From May 11, 2004, to May 10, 2005, without prechlorination, concentrations of total arsenic in the treated water primarily as As(III) ranged from 0.7 to 12.8 μg/L, with >10-μg/L breakthrough occurring at 20,800 BV. From May 16, 2005, to May 2, 2007, with prechlorination, concentrations of arsenic in the treated water primarily as As[V] ranged from 0.6 to 7.5 μg/L. The amount of water treated during the entire study period was 64,370 BV, representing about 80% of the vendor-estimated working capacity. Prechlorination was effective in extending the media bed life by removing soluble As(V) and particulate As (about 19% of the arsenic removed) by the media beds. Particulate iron averaged 144 μg/L after prechlorination was removed to below the method detection limit of 25 μg/L.

Distribution system water samples were collected to determine any impact of arsenic treatment on the lead and copper levels and water chemistry in the distribution system. Comparison of the distribution system sampling results before and after the operation of the STS system showed a decrease in arsenic concentration at all three sampling locations. Total aresnic levels in the distribution system decreased from an average of 10.3 to 5.3 g/L, and generally mirrored those in the treatment plant effluent. Iron levels decreased to the non-detect level, while manganese levels increased slightly. Lead concentrations did not appear to have been affected by the operation of the system. Copper concentrations were generally lower.

Backwash wastewater contained lower-than-raw-water-level of soluble arsenic, indicating removal of soluble As(III) by the media during backwash. (Note that raw water was used for backwash.) As expected, particulate arsenic, iron, and manganese concentrations were considerably higher than respectively soluble concentrations. Particulate As might be associated with either iron particles intercepted by the media beds during the service cycle or media fines. Based on the total suspended solid (TSS) values, approximately 15.6 lb of suspended solids were produced in 20,000 gal of backwash wastewater during each backwash event.

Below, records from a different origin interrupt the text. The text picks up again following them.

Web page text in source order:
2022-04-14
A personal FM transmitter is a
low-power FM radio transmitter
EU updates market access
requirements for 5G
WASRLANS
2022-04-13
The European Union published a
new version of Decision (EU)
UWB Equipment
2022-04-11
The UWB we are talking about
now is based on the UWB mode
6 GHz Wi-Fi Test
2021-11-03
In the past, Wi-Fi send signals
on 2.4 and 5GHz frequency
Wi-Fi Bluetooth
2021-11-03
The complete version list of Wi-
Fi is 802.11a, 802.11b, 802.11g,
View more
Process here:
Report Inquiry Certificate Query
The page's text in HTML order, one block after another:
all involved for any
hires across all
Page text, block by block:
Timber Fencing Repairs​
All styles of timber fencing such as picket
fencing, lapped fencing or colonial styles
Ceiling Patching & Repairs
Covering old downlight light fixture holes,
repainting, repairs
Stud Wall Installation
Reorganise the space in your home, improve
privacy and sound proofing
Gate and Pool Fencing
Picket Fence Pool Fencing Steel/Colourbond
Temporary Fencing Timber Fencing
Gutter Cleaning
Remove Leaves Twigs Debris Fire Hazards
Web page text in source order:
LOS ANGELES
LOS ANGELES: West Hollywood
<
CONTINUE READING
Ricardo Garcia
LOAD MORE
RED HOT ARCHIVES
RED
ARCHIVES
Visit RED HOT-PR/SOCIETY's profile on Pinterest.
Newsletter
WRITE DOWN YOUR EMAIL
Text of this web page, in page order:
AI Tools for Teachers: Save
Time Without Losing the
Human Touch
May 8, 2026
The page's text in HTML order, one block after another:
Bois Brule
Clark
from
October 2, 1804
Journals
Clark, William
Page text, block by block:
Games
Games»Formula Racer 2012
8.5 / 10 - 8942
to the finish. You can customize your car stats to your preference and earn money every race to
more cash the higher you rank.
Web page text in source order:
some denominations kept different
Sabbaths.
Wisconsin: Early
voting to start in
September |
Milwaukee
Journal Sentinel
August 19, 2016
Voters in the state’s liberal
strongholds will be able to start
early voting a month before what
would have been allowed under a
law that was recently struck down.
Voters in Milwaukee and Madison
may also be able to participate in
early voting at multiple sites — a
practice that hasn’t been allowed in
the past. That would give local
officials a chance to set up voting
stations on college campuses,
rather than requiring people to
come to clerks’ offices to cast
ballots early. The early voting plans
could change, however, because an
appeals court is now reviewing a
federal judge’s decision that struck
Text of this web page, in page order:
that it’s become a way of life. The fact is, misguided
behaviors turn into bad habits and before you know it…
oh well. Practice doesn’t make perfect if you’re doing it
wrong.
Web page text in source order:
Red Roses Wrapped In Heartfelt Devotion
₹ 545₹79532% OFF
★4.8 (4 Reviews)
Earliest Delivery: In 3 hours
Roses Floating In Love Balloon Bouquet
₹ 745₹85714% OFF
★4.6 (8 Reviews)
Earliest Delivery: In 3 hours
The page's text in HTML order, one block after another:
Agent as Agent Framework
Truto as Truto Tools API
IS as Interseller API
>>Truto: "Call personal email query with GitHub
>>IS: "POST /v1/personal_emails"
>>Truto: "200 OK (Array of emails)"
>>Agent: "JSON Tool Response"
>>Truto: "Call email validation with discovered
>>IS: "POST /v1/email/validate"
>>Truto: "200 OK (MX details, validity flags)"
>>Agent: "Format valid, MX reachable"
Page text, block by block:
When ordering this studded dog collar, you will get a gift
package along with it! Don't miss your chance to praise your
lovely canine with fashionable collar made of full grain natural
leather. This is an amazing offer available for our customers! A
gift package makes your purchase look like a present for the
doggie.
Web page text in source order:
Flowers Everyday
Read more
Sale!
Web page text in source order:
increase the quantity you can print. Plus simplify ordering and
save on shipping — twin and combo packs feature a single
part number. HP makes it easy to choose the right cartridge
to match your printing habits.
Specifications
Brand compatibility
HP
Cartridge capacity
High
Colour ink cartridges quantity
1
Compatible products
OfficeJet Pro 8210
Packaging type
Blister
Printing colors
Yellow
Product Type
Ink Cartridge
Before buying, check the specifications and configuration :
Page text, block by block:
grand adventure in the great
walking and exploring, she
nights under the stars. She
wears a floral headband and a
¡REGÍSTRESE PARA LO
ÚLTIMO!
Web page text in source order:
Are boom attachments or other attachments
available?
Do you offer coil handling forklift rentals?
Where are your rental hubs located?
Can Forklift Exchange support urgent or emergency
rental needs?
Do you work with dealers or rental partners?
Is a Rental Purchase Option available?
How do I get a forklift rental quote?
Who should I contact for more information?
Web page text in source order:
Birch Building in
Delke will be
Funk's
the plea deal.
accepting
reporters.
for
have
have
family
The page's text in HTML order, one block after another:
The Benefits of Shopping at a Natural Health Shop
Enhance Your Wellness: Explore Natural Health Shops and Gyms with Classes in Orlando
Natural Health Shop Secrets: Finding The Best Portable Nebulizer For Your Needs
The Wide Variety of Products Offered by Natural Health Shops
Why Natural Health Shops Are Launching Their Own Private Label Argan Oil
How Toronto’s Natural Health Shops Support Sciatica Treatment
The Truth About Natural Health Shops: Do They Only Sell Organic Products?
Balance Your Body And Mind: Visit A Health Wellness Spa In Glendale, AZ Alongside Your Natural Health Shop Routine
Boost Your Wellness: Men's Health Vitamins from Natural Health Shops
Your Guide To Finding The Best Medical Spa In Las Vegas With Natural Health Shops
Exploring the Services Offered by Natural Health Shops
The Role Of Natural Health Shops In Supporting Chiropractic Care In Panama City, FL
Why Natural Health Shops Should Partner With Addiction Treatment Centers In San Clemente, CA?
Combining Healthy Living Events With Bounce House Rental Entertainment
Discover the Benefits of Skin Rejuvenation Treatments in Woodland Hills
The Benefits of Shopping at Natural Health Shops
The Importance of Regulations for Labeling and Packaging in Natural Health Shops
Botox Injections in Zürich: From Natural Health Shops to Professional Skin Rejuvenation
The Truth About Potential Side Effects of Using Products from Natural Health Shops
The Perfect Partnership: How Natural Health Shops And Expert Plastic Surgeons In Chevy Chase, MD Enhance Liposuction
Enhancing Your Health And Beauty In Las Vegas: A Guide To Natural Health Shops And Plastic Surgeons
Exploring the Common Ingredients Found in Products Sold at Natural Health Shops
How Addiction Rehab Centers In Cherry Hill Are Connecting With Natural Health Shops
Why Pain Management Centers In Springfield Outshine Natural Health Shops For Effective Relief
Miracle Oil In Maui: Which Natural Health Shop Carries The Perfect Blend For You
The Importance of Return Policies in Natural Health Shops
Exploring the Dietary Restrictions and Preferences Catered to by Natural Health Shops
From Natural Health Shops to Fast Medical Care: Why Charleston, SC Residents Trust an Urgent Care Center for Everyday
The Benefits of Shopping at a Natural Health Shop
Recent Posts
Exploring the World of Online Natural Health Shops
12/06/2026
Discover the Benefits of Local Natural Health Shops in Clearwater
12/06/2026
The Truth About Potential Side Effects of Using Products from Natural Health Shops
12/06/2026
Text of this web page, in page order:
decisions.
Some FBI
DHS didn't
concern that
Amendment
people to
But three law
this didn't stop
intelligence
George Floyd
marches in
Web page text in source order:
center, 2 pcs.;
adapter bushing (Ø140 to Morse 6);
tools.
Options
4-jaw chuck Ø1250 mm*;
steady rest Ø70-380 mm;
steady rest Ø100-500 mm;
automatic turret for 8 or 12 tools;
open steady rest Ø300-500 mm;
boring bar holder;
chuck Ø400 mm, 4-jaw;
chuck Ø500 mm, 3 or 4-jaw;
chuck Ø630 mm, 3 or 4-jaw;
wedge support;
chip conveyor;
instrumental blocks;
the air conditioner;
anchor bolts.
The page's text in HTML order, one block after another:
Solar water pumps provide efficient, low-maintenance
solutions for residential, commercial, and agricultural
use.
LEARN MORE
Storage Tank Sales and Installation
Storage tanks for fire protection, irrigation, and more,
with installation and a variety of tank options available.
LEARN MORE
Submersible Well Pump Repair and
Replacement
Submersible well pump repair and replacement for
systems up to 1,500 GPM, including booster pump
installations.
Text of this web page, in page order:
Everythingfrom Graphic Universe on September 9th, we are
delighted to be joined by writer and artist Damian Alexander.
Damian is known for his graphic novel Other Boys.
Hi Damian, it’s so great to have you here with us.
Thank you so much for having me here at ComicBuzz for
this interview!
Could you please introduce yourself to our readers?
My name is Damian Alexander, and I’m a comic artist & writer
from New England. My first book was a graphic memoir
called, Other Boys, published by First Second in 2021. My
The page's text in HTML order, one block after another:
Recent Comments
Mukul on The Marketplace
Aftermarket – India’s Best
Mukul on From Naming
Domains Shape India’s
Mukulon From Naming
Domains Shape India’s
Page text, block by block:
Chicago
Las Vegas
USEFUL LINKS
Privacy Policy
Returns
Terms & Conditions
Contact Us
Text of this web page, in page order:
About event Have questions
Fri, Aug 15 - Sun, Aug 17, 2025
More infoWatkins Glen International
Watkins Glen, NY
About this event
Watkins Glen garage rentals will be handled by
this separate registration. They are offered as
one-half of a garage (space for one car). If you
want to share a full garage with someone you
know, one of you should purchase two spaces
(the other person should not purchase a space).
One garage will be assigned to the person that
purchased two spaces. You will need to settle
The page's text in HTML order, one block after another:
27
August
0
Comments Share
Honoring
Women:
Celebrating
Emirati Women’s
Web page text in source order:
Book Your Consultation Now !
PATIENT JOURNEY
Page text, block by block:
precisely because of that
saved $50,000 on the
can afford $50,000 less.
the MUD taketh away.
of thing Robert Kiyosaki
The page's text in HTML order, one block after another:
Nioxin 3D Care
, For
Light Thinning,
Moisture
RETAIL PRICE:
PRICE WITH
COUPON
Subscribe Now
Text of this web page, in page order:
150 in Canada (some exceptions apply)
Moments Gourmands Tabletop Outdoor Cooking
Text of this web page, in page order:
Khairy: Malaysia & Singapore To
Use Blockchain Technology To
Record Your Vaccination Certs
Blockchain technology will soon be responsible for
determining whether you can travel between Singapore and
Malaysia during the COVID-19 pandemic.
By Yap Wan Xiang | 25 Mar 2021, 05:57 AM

The capital investment cost of $305,000 included $218,000 for equipment, $35,500 for site engineering, and $51,500 for installation. Using the system’s rated capacity of 640 gpm, the capital cost was $477/gpm ($0.33/gpd) and equipment-only cost was $340/gpm ($0.24/gpd). These calculations did not include the cost of a building addition to house the treatment system. The unit annualized capital cost was $0.09/1,000 gal, assuming the system operated 24 hours a day, 7 days a week, at the system design flowrate of 640 gpm. The system operated only 4.5 hr/day on average, producing an average of 51,333,670 gal of water per year. At this reduced usage rate, the unit annualized capital cost increased to $0.56/1,000 gal.
O&M cost included only incremental cost associated with the APU-300 system, such as media replacement and disposal, chemical supply, electricity, and labor. The estimated media changeout cost is $53,600 for both APU-300 units, which would represent the majority of the O&M cost. Media changeout did not occur during the performance evaluation period.